Population (2021-12-31)
- • Total: 448
- Time zone: UTC+2 (EET)
- • Summer (DST): UTC+3 (EEST)
- Postal code: 41880 OITTILA

= Vespuoli =

Vespuoli is a district in Jyväskylä, Finland. It is a part of Korpilahti, which became a part of Jyväskylä in 2009. The area is located on the eastern shores of lake Päijänne, while the rest of Korpilahti is located on the western side.

It is located 35 km from Jyväskylä city centre. The area is connected to Jyväskylä by the large Kärkistensalmi bridge acrossing the lake Päijänne. The villages of Putkilahti and Oittila are located in Vespuoli, and are the official subdivisions of the district. There were 532 permanent inhabitants and 797 summer cottages in Vespuoli as of 2009. At summer time the population of the area more than doubles.

== Geography ==
Vespuoli is separated from the rest of Korpilahti by the lake Päijänne and is connected by the Kärkistensalmi bridge. The district borders the municipalities of Toivakka, Joutsa (Leivonmäki before 2008) and Luhanka. Rutalahti in Leivonmäki partially extends into the Oittila sub-district.

The name Vespuoli (Vesipuoli) means "water half" or "water side", which refers to its location on the eastern side of Päijänne. This is in contrast to Maapuoli ("land half/side"), the western side of Korpilahti.

== History ==
The villages of Oittila and Putkilahti have their origins in the 16th century, when the area was a part of Jämsä.
=== Putkilahti ===
Putkilahti is slightly older, as a farm by that name (later known as Peuha) was established between 1539 and 1543 by Mikko Niilonpoika on lands belonging to the village of Hahkala in Jämsä proper. This was followed by the farm of Könnö in 1578, established by Esko Heikinpoika from Yijälä as well as Nikkilä established by Erkki Juhonpoika on the lands of the Patajoki farm in 1628.
=== Oittila ===
The farm of Oittila was established in 1561 by Erkki Oittinen, a Savonian who settled on former hunting grounds of Sääksmäki by the Synsiänlahti bay. The farm was divided between Erkki's sons in 1603, becoming the farms of Tihtari and Vilppula. In 1708, a new farm called Mäkelä was created out of Tihtari for the owner's nephew.
=== Under Korpilahti ===
Korpilahti gained chapel rights under Jämsä in 1691. The chapel community included not only modern Korpilahti, but also Muurame as well as some smaller surrounding areas. Vespuoli also had its own chapel in Mutanen (near Oittila) since 1701. Plans to fully separate Korpilahti from Jämsä appeared in the 19th century, which led to Korpilahti becoming a separate parish and municipality in 1861.

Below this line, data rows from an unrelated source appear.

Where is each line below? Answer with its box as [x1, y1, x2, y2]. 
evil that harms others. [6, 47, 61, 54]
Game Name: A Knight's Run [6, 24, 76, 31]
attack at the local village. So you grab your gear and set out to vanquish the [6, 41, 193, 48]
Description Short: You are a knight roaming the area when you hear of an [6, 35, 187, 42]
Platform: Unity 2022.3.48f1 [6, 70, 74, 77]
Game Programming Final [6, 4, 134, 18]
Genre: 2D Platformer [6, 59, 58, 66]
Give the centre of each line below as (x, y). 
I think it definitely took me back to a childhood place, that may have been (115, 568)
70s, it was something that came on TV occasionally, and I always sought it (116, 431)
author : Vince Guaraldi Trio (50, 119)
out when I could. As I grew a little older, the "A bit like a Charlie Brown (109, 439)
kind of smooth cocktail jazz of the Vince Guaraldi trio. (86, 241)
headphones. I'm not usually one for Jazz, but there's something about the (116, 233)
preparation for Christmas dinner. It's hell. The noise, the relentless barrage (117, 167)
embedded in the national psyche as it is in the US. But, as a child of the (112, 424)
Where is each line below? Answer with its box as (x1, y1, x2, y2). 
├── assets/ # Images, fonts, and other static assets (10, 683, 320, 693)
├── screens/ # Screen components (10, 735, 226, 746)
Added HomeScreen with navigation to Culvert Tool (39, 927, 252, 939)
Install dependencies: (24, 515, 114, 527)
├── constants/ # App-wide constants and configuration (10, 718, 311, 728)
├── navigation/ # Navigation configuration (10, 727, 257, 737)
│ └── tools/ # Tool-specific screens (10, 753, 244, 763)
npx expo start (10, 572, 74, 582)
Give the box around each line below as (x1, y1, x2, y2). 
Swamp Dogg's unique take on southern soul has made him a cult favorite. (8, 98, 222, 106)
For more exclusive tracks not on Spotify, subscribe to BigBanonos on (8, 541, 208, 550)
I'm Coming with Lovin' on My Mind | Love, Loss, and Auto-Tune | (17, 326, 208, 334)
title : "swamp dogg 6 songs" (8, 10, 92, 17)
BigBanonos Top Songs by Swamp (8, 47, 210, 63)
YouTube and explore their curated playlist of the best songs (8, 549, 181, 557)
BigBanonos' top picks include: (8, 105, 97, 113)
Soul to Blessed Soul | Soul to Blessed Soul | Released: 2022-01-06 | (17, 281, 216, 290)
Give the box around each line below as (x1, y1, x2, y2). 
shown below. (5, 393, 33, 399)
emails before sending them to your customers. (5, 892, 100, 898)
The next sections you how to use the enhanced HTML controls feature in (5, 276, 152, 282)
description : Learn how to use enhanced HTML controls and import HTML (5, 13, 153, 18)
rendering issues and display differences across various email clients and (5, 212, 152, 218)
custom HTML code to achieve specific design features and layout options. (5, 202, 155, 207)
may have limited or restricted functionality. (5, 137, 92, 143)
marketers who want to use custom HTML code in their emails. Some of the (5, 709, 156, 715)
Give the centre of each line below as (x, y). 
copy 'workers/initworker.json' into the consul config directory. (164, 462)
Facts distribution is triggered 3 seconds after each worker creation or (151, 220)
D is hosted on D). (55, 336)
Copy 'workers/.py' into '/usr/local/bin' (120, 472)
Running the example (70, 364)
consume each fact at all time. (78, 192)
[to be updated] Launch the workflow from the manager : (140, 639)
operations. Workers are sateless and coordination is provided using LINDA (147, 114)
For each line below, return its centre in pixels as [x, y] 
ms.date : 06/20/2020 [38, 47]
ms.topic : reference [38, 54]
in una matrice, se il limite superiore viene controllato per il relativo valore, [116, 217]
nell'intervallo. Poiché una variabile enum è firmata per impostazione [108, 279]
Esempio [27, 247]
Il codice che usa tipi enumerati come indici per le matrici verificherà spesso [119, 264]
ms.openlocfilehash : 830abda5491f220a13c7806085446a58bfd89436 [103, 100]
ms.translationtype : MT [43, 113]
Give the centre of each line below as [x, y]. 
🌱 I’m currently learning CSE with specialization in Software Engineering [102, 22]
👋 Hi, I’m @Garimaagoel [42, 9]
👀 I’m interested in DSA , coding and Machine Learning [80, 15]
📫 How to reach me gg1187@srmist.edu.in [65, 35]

At the time, the different levels of administrative divisions did not always match each other, which could be seen in Korpilahti: Maapuoli officially belonged to the Häme Province while Vespuoli was under the Mikkeli Province. This issue was fixed in 1870, with the transfer of Vespuoli to the Häme Province. Still, Vespuoli was not connected to the rest of Korpilahti, and in 1889, the landowner Mikko Ilmola from Raidanlahti proposed that Vespuoli should become a municipality and be transferred back to the Mikkeli Province. The proposal was discussed again in 1891 and finally in 1921, after which the plan was abandoned.

In 1922, Haukanmaa, Nisula and Vihijärvi were transferred from Korpilahti to Toivakka, as the areas are significantly closer to Toivakka than to Korpilahti proper. Rutalahti was transferred to Leivonmäki in 1936.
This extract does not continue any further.